John H. Drake, the defendant's testator, was a contractor with large business interests in the various parts of the country. His legal residence and that of his family was in the state of New York, but for several years before his death he maintained a household near the work in which he was engaged, principally, however, in the city of Philadelphia, Pa. For many years the plaintiff was his housekeeper at whatever place he installed a home. He had built under contract a section of the Charleston, Clendennin & Sutton Railroad, and in December, 1895, and in January, 1896, he had purchased or taken in payment for work 29 $1,000 bonds of that road, issues apparently as of April 1, 1896, the first interest coupon upon which appears to have been due October 1st of that year. Prior to his death on October 20, [113 N.Y.S. 596] 1896 he had sold 2 of these bonds to his brother William, and pledged 9 as collateral for a loan, leaving the 18 bonds which are the subject of controversy. His aggregate property was of considerable magnitude, and in February, 1894, he had executed a will in which he gave to his sister the use of $25,000 during her life, and to the plaintiff the same amount, the principal in each instance to revert to his estate upon the death of the life beneficiary. The bulk of his estate he gave to his wife and three children. Apparently in June, 1894, the plaintiff obtained title to a house on North Seventeenth street in the city of Philadelphia, whether through the deceased or not does not appear, but it seems that on the 25th of that month the deceased paid off a mortgage of $2,200 thereon. The deceased died at this house, and it was there he made his home when in Philadelphia. At times he was addicted to the excessive use of stimulants which made him violently ill, and the plaintiff nursed him in such sicknesses, for which the testator often expressed gratitude.

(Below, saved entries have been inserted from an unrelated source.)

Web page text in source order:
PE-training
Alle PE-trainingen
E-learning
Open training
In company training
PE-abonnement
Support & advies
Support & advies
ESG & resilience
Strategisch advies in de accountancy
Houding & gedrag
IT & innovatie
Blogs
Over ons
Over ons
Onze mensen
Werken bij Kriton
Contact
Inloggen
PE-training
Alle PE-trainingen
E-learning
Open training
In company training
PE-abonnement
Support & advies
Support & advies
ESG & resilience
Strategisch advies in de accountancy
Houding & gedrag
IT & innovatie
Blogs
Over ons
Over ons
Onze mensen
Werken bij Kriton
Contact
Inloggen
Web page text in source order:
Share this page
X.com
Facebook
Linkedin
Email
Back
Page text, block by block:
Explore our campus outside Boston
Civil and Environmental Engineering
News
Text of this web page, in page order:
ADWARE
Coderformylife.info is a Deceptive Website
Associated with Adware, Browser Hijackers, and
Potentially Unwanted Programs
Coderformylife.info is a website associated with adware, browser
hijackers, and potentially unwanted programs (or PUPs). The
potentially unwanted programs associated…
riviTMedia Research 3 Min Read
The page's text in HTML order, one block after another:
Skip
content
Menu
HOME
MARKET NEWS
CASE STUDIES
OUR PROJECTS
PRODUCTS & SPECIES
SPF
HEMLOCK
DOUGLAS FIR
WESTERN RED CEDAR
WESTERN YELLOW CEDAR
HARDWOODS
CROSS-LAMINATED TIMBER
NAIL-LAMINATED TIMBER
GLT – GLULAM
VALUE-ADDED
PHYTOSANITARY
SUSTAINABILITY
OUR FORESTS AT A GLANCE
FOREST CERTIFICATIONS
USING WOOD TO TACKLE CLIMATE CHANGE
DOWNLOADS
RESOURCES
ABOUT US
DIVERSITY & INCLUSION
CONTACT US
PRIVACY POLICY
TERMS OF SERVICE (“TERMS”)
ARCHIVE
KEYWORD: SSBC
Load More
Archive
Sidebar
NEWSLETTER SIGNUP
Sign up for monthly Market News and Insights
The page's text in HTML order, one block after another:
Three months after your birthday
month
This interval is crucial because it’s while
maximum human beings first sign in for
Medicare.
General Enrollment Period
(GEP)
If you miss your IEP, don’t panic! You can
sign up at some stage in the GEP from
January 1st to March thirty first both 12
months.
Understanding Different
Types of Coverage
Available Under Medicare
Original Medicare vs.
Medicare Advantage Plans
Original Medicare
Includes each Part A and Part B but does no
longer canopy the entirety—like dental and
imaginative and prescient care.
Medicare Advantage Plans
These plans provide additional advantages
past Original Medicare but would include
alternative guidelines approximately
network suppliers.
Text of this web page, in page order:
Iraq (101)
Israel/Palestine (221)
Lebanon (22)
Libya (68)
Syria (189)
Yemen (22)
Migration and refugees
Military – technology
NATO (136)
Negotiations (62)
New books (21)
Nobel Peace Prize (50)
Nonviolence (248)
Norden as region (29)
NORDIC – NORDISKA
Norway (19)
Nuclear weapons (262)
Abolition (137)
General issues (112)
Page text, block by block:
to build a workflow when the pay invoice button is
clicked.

The testimony discloses that in the spring and summer of 1896 the testator was solicitous for the welfare of the plaintiff, and often expressed an intention either to change his will and give her the use of a greater sum or to give her 20 of these railroad bonds. The brother of the deceased testified that he told him that he thought that plaintiff ought to have as large an income as his sister, which was $1,500 a year, and that, if he did not rewrite his will and give her the income of $50,000, he would leave her enough railroad bonds to make up that equivalent, and that he would see that it was properly done, and finally told him that he had (or would) fix it beyond a doubt, and on one occasion, when collateral for a loan was spoken of, the deceased said he could not pledge the plaintiff's bonds. To his partner and other witnesses he said that he had made up his mind to give the plaintiff 20 of the specified railroad bonds, and that he had given them to her, and that she could get them at any time if anything happened to him, and the cook of the household testified that as early as April of that year he told her he had 18 or 20 of these bonds locked up in his safe in the West End Trust Company for the plaintiff. The testator sold 2 bonds after that date, however, leaving only the 18.
The testator did not change his will, and there is no proof of any manual delivery to the plaintiff of the bonds in controversy. For some years prior to his death, he had had a safety deposit box in the West End Trust Company of Philadelphia, to which he alone had access. On his death there was found in this box, together with other bonds and securities concededly belonging to the testator, the 18 bonds in controversy. There was an envelope, unsealed, in which was inclosed a title policy transferred to the plaintiff as owner, and what is termed a perpetual fire insurance policy transferred to the plaintiff as owner, and a receipt for the payment of a $2,200 mortgage and interest, all relating to the premises, owned by the plaintiff, No. 2211 North Seventeenth street, Philadelphia. On the outside of this envelope, in the handwriting of the testator, were the words: " Belongs to Mary D. Gegan." The 18 bonds were found, according to the stipulation made upon the trial, " with this envelope superimposed, connected [113 N.Y.S. 597] by a rubber band." It is upon this evidence, and the fact that the bonds were found connected by a rubber band with this envelope marked by the deceased as it was, that the plaintiff very largely relies. The written words were used manifestly with reference to the envelope and its contents only. The word " belongs" is singular and presumably refers to one thing, to wit, the envelope and what is contained. It is possible that the testator placed the envelope on top of the bonds and put the band around them, and assumed that the admission and declaration written by him was sufficient to prove ownership, but we think it fell short of doing so. Had the testator put a wrapper around the bonds and placed the same words on the package, quite a different question would have been presented. Presumptively the words written related only to the envelope and its contents, and they did not necessarily refer to the bonds notwithstanding they and the envelope were bound together in the same package. Besides, the witnesses were testifying years after the occurrence, and some of the statements are quite open to suspicion. Very likely the testator intended to do something for the plaintiff more than he had done by his will, but he failed to do what was necessary to make a gift or to declare himself a trustee and holder of the bonds for plaintiff.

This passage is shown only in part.